[Saved entries]

******

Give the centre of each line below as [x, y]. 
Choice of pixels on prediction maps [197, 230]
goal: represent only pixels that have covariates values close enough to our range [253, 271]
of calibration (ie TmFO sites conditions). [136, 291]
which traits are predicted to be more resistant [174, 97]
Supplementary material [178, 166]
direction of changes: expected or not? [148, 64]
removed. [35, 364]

******

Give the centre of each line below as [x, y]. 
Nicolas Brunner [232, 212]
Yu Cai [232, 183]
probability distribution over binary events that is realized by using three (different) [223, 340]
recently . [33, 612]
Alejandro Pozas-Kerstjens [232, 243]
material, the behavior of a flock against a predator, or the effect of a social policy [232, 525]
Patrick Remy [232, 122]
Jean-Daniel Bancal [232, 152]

******

What to work on: Transcribe the records above from the line holding "which traits are" down to the line holding "removed. [35, 364]", inclusive, without adding anything.

Answer to this exercise:
which traits are predicted to be more resistant [174, 97]
Supplementary material [178, 166]
direction of changes: expected or not? [148, 64]
removed. [35, 364]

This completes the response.